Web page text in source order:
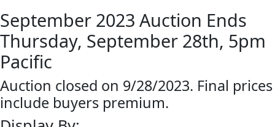
September 2023 Auction Ends
Thursday, September 28th, 5pm
Pacific
Auction closed on 9/28/2023. Final prices
include buyers premium.
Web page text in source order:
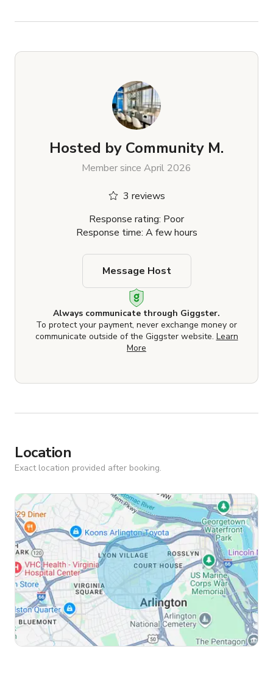
Hosted by Community M.
Member since April 2026
3 reviews
Response rating: Poor
Response time: A few hours
Always communicate through Giggster.
To protect your payment, never exchange money or
communicate outside of the Giggster website. Learn
More
Message Host
Location
Exact location provided after booking.
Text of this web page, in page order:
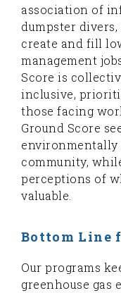
association of
dumpster
create and fill
management
Score is
inclusive,
those facing
Ground Score
environmentally
community,
perceptions of
valuable.
Bottom Line
Our programs
greenhouse gas
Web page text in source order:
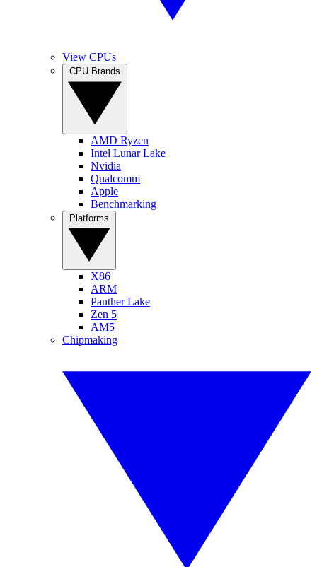
View CPUs
AMD Ryzen
Intel Lunar Lake
Nvidia
Qualcomm
Apple
Benchmarking
X86
ARM
Panther Lake
Zen 5
AM5
Chipmaking
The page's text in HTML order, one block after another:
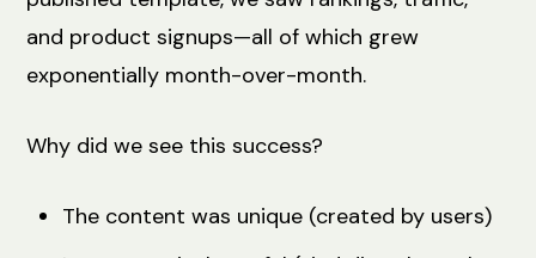
and product signups—all of which grew
exponentially month-over-month.
Why did we see this success?
The content was unique (created by users)
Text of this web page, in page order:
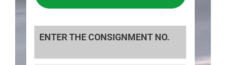
ENTER THE CONSIGNMENT NO.
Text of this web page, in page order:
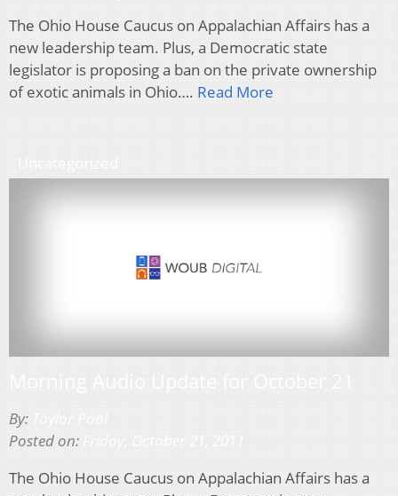
The Ohio House Caucus on Appalachian Affairs has a
new leadership team. Plus, a Democratic state
legislator is proposing a ban on the private ownership
of exotic animals in Ohio…. Read More
By:
Posted on:
The Ohio House Caucus on Appalachian Affairs has a
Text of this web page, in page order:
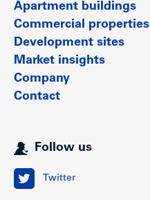
Apartment buildings
Commercial properties
Development sites
Market insights
Company
Contact
Follow us
Twitter
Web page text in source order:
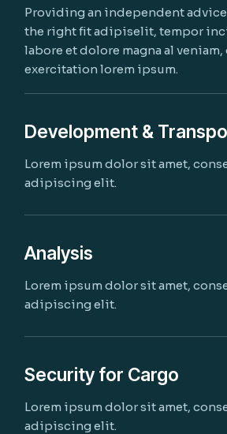
Providing an independent
the right fit adipiselit, tempor
labore et dolore magna al
exercitation lorem ipsum.
Development &
Lorem ipsum dolor sit amet,
adipiscing elit.
Analysis
Lorem ipsum dolor sit amet,
adipiscing elit.
Security for Cargo
Lorem ipsum dolor sit amet,
adipiscing elit.
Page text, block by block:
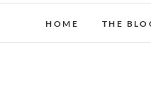
HOME THE
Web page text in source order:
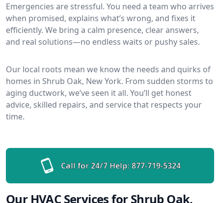
Emergencies are stressful. You need a team who arrives
when promised, explains what’s wrong, and fixes it
efficiently. We bring a calm presence, clear answers,
and real solutions—no endless waits or pushy sales.
Our local roots mean we know the needs and quirks of
homes in Shrub Oak, New York. From sudden storms to
aging ductwork, we’ve seen it all. You’ll get honest
advice, skilled repairs, and service that respects your
time.
Call for 24/7 Help: 877-719-5324
Our HVAC Services for Shrub Oak,
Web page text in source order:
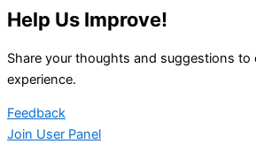
Help Us Improve!
Share your thoughts and suggestions to
experience.
Feedback
Join User Panel
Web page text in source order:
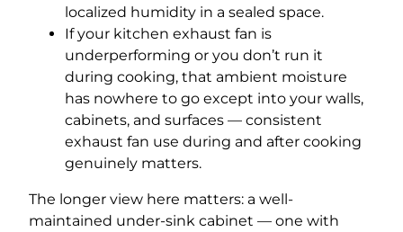
localized humidity in a sealed space.
If your kitchen exhaust fan is
underperforming or you don’t run it
during cooking, that ambient moisture
has nowhere to go except into your walls,
cabinets, and surfaces — consistent
exhaust fan use during and after cooking
genuinely matters.
The longer view here matters: a well-
maintained under-sink cabinet — one with
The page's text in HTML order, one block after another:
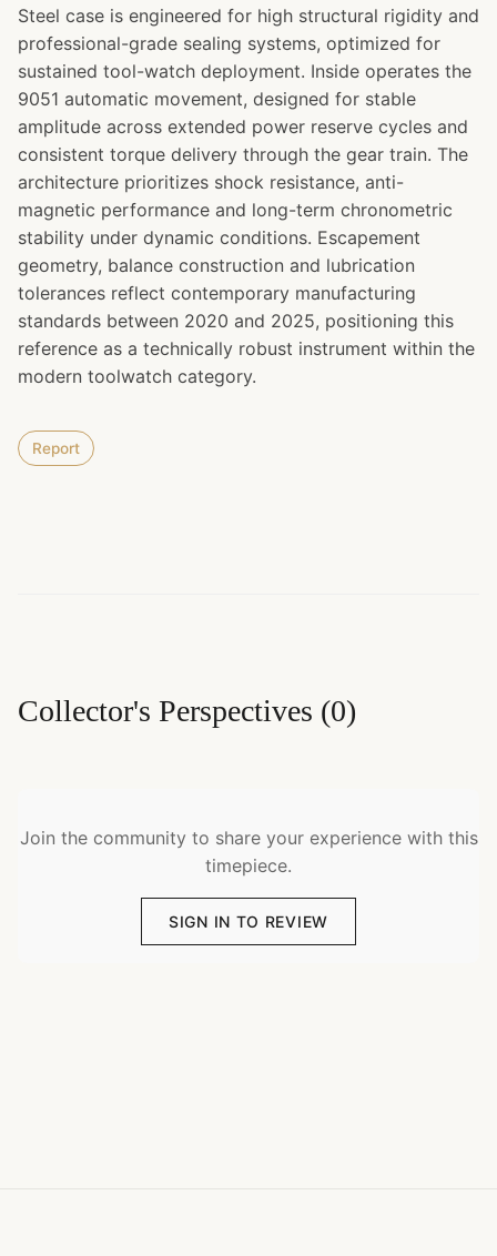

→ **WHAT IS BEING ASKED**:
In full and without any pictures, print the listing above exactly.

→ **TASK SOLUTION**:
Web page text in source order:
September 2023 Auction Ends
Thursday, September 28th, 5pm
Pacific
Auction closed on 9/28/2023. Final prices
include buyers premium.
Web page text in source order:
Hosted by Community M.
Member since April 2026
3 reviews
Response rating: Poor
Response time: A few hours
Always communicate through Giggster.
To protect your payment, never exchange money or
communicate outside of the Giggster website. Learn
More
Message Host
Location
Exact location provided after booking.
Text of this web page, in page order:
association of
dumpster
create and fill
management
Score is
inclusive,
those facing
Ground Score
environmentally
community,
perceptions of
valuable.
Bottom Line
Our programs
greenhouse gas
Web page text in source order:
View CPUs
AMD Ryzen
Intel Lunar Lake
Nvidia
Qualcomm
Apple
Benchmarking
X86
ARM
Panther Lake
Zen 5
AM5
Chipmaking
The page's text in HTML order, one block after another:
and product signups—all of which grew
exponentially month-over-month.
Why did we see this success?
The content was unique (created by users)
Text of this web page, in page order:
ENTER THE CONSIGNMENT NO.
Text of this web page, in page order:
The Ohio House Caucus on Appalachian Affairs has a
new leadership team. Plus, a Democratic state
legislator is proposing a ban on the private ownership
of exotic animals in Ohio…. Read More
By:
Posted on:
The Ohio House Caucus on Appalachian Affairs has a
Text of this web page, in page order:
Apartment buildings
Commercial properties
Development sites
Market insights
Company
Contact
Follow us
Twitter
Web page text in source order:
Providing an independent
the right fit adipiselit, tempor
labore et dolore magna al
exercitation lorem ipsum.
Development &
Lorem ipsum dolor sit amet,
adipiscing elit.
Analysis
Lorem ipsum dolor sit amet,
adipiscing elit.
Security for Cargo
Lorem ipsum dolor sit amet,
adipiscing elit.
Page text, block by block:
HOME THE
Web page text in source order:
Emergencies are stressful. You need a team who arrives
when promised, explains what’s wrong, and fixes it
efficiently. We bring a calm presence, clear answers,
and real solutions—no endless waits or pushy sales.
Our local roots mean we know the needs and quirks of
homes in Shrub Oak, New York. From sudden storms to
aging ductwork, we’ve seen it all. You’ll get honest
advice, skilled repairs, and service that respects your
time.
Call for 24/7 Help: 877-719-5324
Our HVAC Services for Shrub Oak,
Web page text in source order:
Help Us Improve!
Share your thoughts and suggestions to
experience.
Feedback
Join User Panel
Web page text in source order:
localized humidity in a sealed space.
If your kitchen exhaust fan is
underperforming or you don’t run it
during cooking, that ambient moisture
has nowhere to go except into your walls,
cabinets, and surfaces — consistent
exhaust fan use during and after cooking
genuinely matters.
The longer view here matters: a well-
maintained under-sink cabinet — one with
The page's text in HTML order, one block after another:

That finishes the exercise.